LAUSR

Abstract Cubic spinel lithium manganese oxide (LiMn2O4) has been able to attract a great deal of attention over the years as a promising cathode material for large-scale lithium-ion batteries. Here a facile hydrothermal route followed by solid state reaction is developed using as grown ultrafine α-MnO2 nanorods to prepare 1D LiMn2O4 with 10–50 nm diameters. To enhance the cathodic property of these nanorods, a unique synthesis technique of heat treatment is developed to grow 2D graphene oxide sheet enveloping 1D LiMn2O4 as interconnected framework.
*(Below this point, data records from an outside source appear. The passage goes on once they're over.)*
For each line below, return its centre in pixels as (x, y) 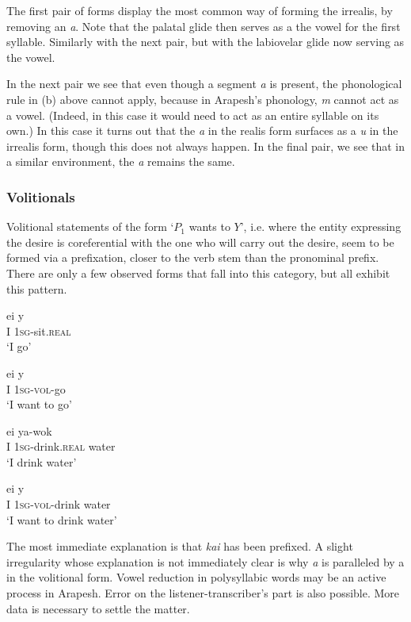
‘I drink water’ (42, 461)
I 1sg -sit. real (39, 330)
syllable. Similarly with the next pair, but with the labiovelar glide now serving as (205, 42)
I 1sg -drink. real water (61, 446)
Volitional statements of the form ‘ (90, 227)
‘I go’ (19, 346)
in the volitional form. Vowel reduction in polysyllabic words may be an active (196, 577)
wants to (209, 227)
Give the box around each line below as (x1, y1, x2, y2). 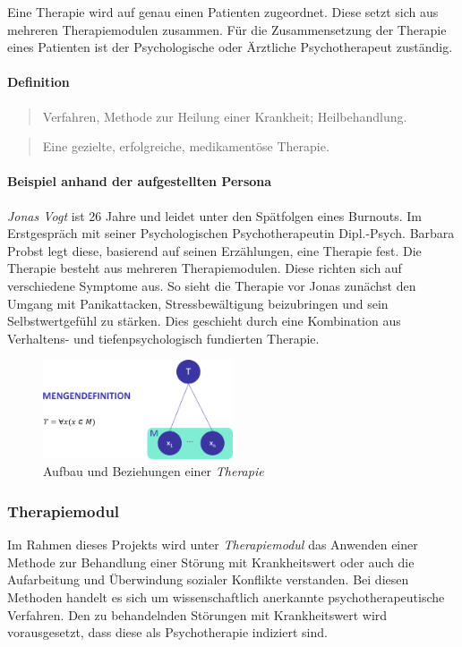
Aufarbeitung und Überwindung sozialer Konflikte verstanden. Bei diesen (7, 570, 409, 589)
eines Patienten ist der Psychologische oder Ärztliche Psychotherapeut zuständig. (7, 38, 453, 56)
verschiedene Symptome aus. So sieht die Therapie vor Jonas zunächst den (7, 276, 416, 294)
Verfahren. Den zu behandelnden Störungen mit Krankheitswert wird (7, 605, 388, 624)
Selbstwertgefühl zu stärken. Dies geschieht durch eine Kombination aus (7, 311, 401, 330)
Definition (7, 72, 70, 91)
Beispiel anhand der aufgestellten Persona (7, 172, 272, 191)
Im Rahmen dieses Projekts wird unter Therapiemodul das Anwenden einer (7, 535, 418, 554)
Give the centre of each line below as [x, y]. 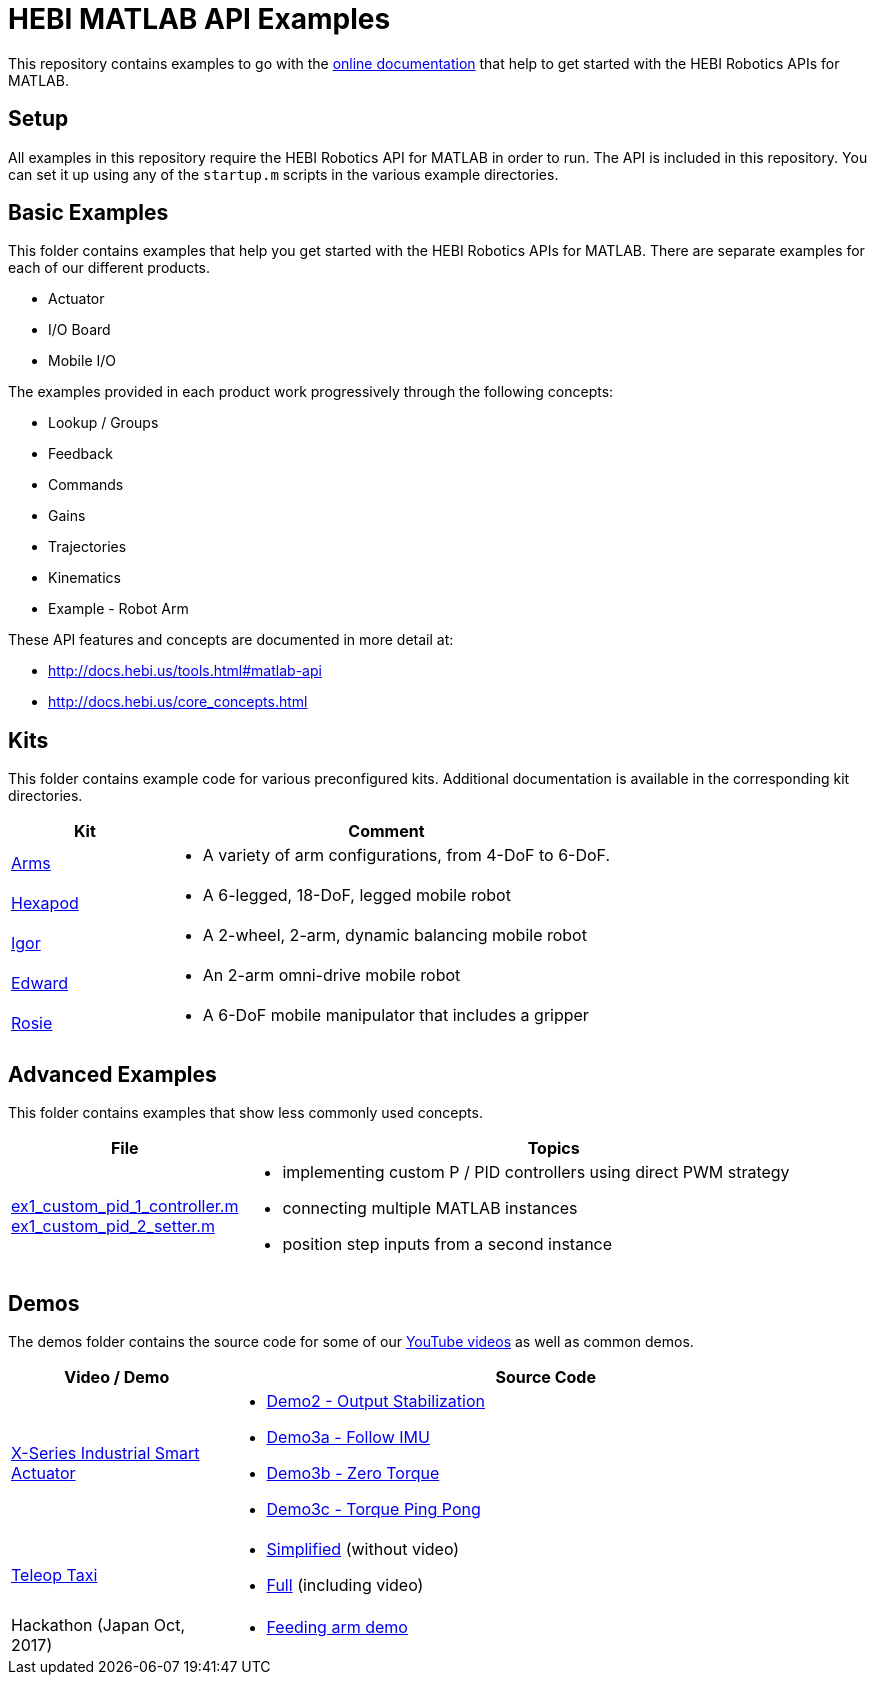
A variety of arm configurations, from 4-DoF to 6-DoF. [406, 855]
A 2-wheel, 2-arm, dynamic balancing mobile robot [394, 935]
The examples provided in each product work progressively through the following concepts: [311, 392]
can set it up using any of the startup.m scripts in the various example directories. [283, 174]
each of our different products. [109, 268]
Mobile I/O [82, 361]
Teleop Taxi [54, 1574]
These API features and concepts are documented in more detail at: [231, 640]
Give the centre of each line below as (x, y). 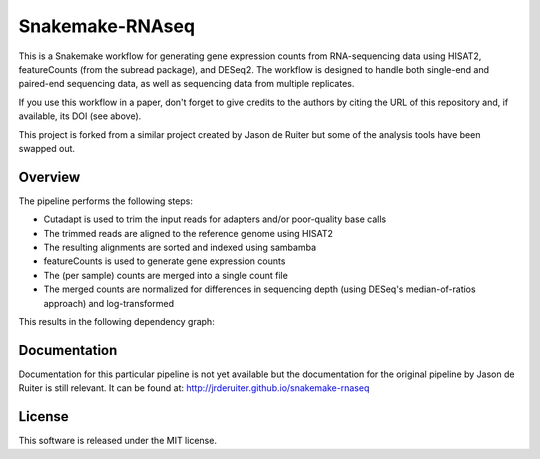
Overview (49, 176)
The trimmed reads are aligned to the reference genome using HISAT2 (188, 233)
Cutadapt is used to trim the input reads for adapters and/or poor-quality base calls (215, 219)
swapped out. (46, 148)
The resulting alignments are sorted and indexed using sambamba (180, 247)
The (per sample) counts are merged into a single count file (166, 275)
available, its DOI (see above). (80, 116)
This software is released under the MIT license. (117, 441)
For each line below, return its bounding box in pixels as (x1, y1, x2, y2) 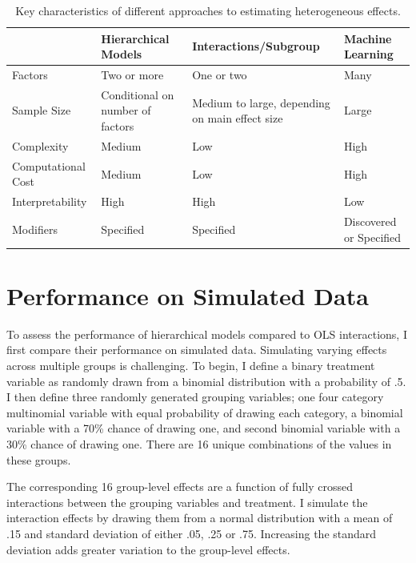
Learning (343, 46, 394, 62)
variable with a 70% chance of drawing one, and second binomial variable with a (6, 420, 401, 436)
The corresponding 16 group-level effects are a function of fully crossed (6, 478, 353, 495)
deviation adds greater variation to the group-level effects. (6, 541, 290, 557)
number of (101, 102, 151, 119)
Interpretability (12, 193, 87, 210)
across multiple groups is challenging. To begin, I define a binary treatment (6, 357, 375, 374)
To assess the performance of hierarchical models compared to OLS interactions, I (6, 325, 407, 342)
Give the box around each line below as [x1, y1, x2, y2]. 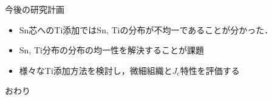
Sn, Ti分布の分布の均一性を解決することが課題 [19, 44, 204, 56]
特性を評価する [180, 64, 240, 76]
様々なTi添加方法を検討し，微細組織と [19, 64, 172, 76]
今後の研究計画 [5, 3, 64, 15]
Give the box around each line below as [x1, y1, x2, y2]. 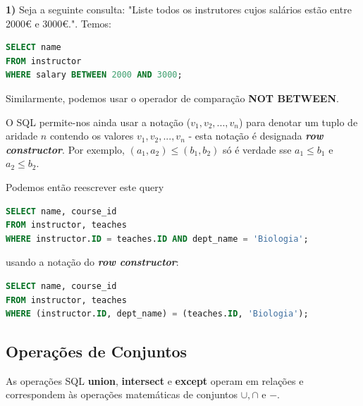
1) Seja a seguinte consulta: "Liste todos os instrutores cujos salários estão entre [6, 2, 352, 16]
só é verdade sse [222, 142, 292, 156]
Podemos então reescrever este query [6, 179, 164, 194]
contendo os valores [49, 128, 134, 143]
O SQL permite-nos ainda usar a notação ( [6, 114, 191, 129]
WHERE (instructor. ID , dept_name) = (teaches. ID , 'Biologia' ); [6, 309, 309, 319]
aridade [6, 128, 38, 143]
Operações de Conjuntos [6, 340, 187, 362]
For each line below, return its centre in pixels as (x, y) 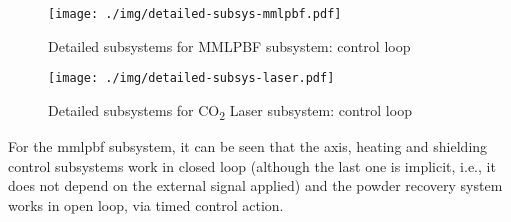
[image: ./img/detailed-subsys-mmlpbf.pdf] (195, 14)
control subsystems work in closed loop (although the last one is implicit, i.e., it (252, 165)
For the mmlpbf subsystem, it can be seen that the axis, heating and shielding (248, 146)
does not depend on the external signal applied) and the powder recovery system (255, 185)
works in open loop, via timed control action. (146, 204)
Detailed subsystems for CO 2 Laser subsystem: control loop (230, 111)
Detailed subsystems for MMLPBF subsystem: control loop (229, 45)
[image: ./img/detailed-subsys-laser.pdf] (191, 78)
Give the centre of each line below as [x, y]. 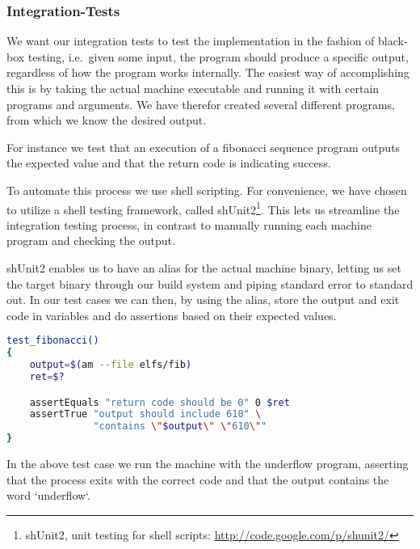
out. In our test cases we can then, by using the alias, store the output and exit [203, 300]
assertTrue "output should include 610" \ [145, 414]
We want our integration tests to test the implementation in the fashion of [191, 41]
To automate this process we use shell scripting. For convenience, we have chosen [207, 190]
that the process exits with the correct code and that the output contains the [198, 479]
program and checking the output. [91, 241]
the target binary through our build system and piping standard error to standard [210, 283]
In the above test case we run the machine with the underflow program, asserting [208, 464]
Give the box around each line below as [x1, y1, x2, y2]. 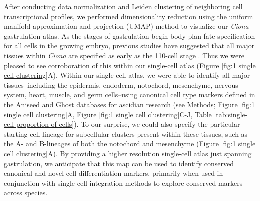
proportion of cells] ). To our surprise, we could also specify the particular [16, 119, 240, 129]
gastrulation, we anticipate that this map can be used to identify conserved [4, 158, 234, 168]
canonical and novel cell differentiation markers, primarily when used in [4, 168, 223, 178]
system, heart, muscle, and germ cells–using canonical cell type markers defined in [4, 89, 255, 100]
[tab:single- [214, 109, 248, 119]
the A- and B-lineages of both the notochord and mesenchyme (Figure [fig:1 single [4, 138, 256, 149]
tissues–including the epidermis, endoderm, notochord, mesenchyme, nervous [4, 79, 238, 90]
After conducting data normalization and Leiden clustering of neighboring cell [4, 1, 243, 11]
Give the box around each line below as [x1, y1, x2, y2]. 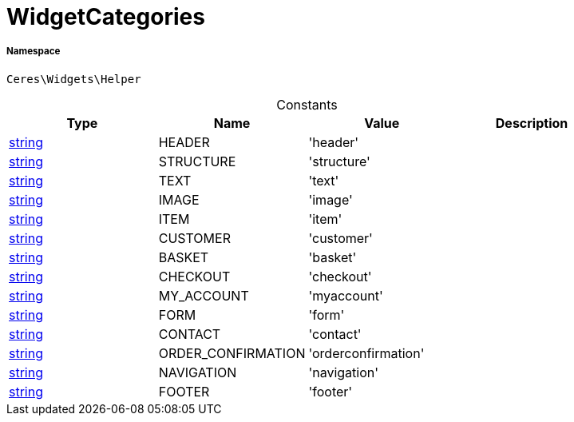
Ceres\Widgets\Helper [6, 72, 141, 86]
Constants [276, 96, 338, 113]
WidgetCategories [6, 3, 205, 30]
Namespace [6, 46, 61, 58]
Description [495, 114, 568, 131]
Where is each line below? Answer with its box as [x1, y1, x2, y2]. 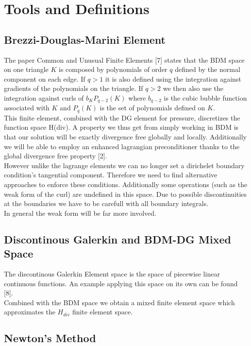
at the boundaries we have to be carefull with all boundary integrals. [4, 198, 209, 208]
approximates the [4, 307, 55, 317]
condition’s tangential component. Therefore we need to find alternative [4, 170, 218, 180]
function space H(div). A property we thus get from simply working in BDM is [4, 122, 239, 132]
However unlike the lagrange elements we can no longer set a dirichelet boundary [4, 160, 245, 170]
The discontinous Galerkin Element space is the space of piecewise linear [4, 268, 220, 278]
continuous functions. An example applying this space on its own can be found [4, 278, 238, 288]
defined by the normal [175, 64, 240, 74]
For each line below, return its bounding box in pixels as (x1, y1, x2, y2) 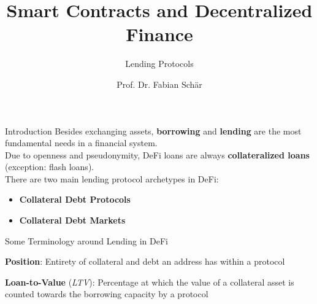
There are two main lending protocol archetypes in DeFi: (5, 172, 219, 185)
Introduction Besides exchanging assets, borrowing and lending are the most (5, 124, 302, 137)
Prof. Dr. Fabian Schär (116, 77, 202, 90)
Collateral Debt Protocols (19, 193, 131, 206)
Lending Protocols (125, 57, 194, 70)
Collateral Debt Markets (19, 214, 126, 227)
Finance (126, 21, 193, 47)
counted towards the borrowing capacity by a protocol (5, 287, 208, 300)
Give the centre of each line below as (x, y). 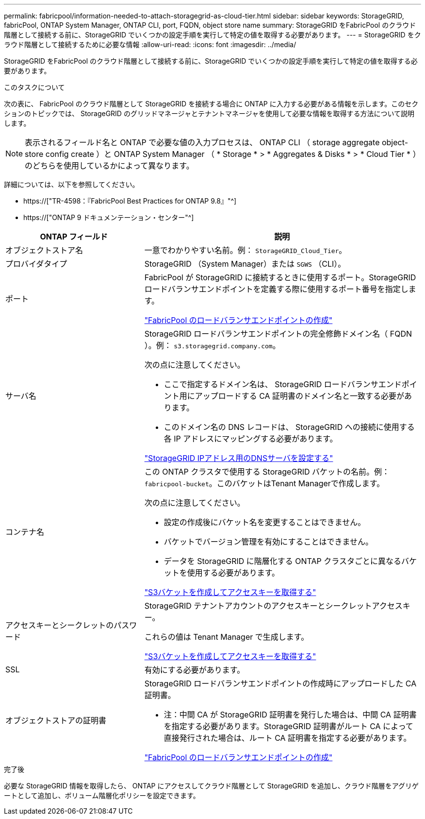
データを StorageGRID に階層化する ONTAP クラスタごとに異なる (283, 561)
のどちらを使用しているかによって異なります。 (109, 166)
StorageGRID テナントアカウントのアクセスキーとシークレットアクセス (273, 606)
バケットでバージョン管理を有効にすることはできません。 (269, 542)
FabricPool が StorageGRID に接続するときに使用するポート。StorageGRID (280, 277)
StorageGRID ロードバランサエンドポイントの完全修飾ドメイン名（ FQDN (278, 334)
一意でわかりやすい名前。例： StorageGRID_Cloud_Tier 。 (245, 250)
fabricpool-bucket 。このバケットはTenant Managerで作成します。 (264, 483)
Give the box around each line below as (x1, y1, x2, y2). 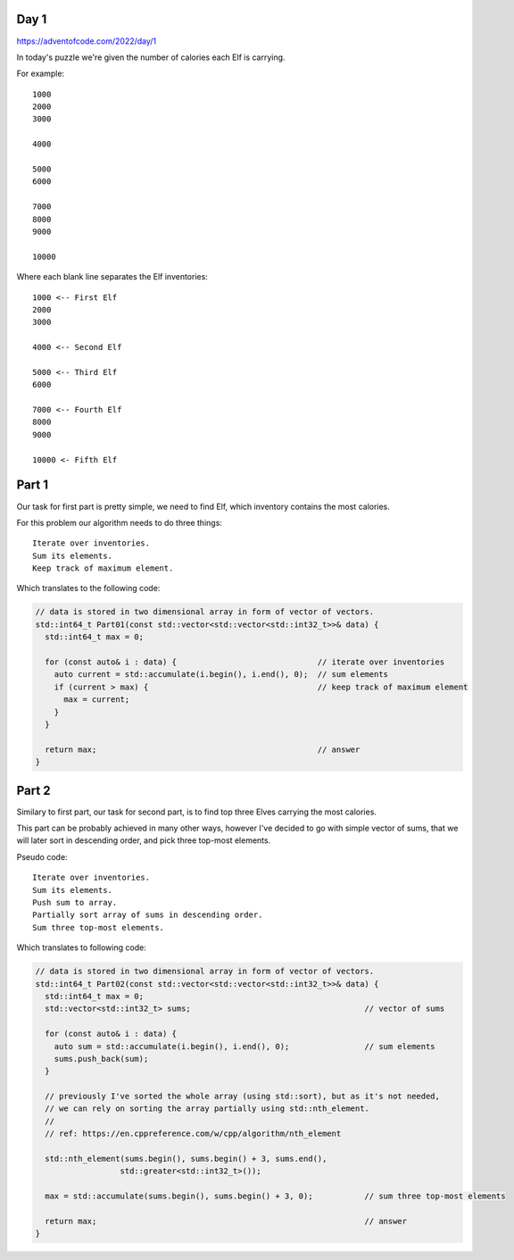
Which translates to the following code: (16, 583, 161, 594)
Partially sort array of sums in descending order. (32, 910, 263, 920)
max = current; (63, 695, 130, 705)
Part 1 (16, 478, 49, 493)
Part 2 (16, 782, 51, 798)
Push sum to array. (32, 897, 118, 907)
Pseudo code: (16, 851, 68, 862)
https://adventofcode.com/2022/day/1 (16, 36, 157, 46)
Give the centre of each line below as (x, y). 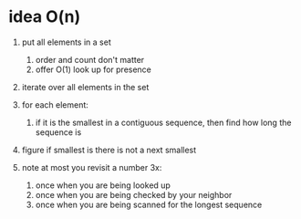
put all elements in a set (66, 42)
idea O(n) (45, 17)
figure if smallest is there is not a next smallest (109, 150)
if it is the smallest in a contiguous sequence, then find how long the (163, 122)
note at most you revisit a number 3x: (92, 167)
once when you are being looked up (103, 185)
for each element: (55, 104)
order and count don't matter (90, 59)
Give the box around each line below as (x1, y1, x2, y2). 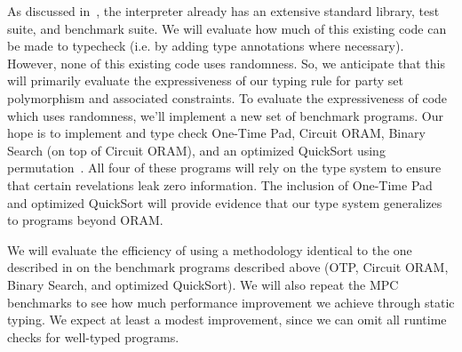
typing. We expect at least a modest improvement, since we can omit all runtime (7, 310, 447, 329)
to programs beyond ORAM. (7, 211, 163, 229)
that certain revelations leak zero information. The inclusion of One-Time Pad (7, 175, 433, 194)
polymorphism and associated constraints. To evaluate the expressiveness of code (7, 88, 448, 107)
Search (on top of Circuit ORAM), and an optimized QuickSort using (7, 140, 386, 159)
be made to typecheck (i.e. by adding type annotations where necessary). (7, 36, 404, 55)
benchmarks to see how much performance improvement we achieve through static (7, 292, 455, 311)
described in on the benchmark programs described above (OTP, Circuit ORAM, (7, 258, 449, 276)
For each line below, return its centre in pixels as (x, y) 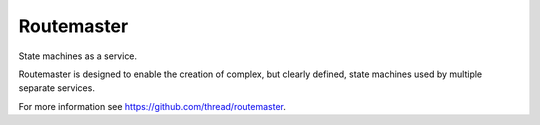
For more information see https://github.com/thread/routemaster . (152, 106)
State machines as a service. (78, 56)
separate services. (56, 88)
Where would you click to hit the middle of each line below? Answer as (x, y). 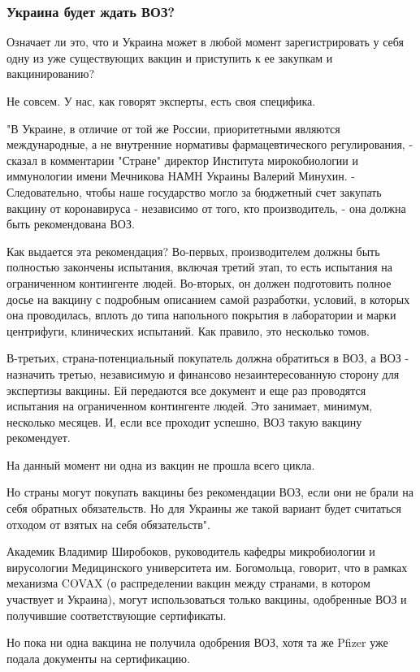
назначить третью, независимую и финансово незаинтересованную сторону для (203, 373)
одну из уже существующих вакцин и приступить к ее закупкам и (170, 57)
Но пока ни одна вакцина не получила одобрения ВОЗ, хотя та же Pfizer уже (197, 642)
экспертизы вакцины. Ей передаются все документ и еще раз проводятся (186, 390)
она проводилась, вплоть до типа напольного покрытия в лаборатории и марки (201, 315)
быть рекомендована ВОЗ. (71, 224)
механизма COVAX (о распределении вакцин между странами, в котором (188, 583)
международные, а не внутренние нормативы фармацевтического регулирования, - (210, 144)
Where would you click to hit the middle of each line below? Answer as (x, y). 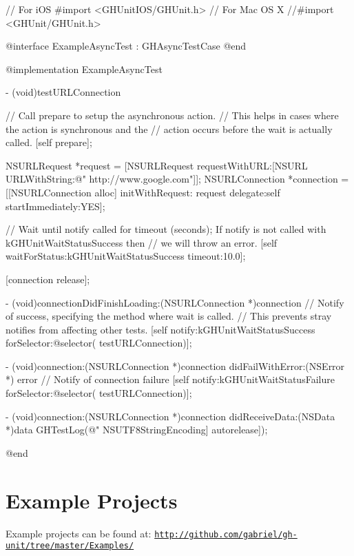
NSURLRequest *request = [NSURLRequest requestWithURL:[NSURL (157, 165)
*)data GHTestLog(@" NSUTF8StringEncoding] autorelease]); (137, 430)
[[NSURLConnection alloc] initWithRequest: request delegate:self (143, 192)
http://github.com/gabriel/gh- (226, 534)
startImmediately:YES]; (55, 206)
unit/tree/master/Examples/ (70, 546)
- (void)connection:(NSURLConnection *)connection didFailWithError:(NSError (175, 365)
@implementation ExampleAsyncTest (84, 69)
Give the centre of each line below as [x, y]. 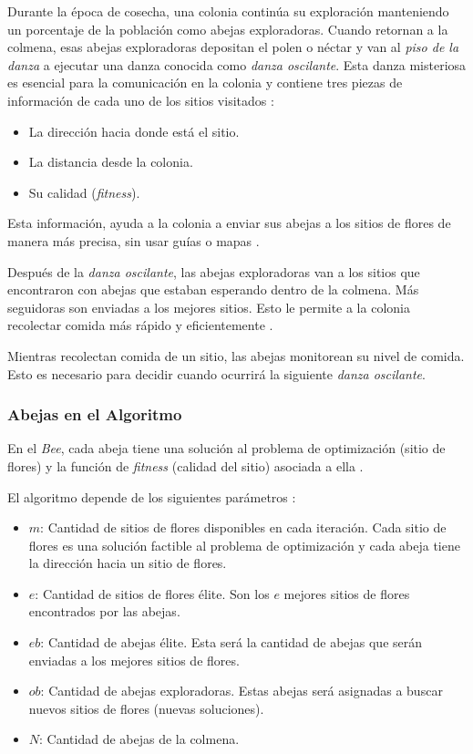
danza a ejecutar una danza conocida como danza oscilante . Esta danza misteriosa [237, 64]
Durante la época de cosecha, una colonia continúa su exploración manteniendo [228, 11]
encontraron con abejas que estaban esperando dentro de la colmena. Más [213, 289]
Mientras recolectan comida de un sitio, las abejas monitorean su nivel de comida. [236, 355]
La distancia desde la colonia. [111, 162]
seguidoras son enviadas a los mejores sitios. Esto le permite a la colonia [209, 307]
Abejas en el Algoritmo [95, 414]
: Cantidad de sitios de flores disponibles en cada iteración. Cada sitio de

This nanocomposite 3D porous cathode exhibits a high specific charge capacity of 130 mAh g−1 at 0.05 C rate and Coulombic efficiency of ∼98% after 100 cycles in the potential window of 3.5 to 4.3 V vs Li/Li+ with promising initial charge capacity retention of ∼87%, and outstanding structural stability even after 100 cycles. Enhancement in the lithiation and de-lithiation processes leading to improved performance is likely to have its origin in the 2D conducting graphene oxide sheets. It allows for decreasing the Mn dissolution, improve the electron conductivity and reduce the Li-ion path diffusion inside the favourable morphology and crystallinity of the ultrafine 1D LiMn2O4 nanorods, giving rise to a promising cathode nanocomposite.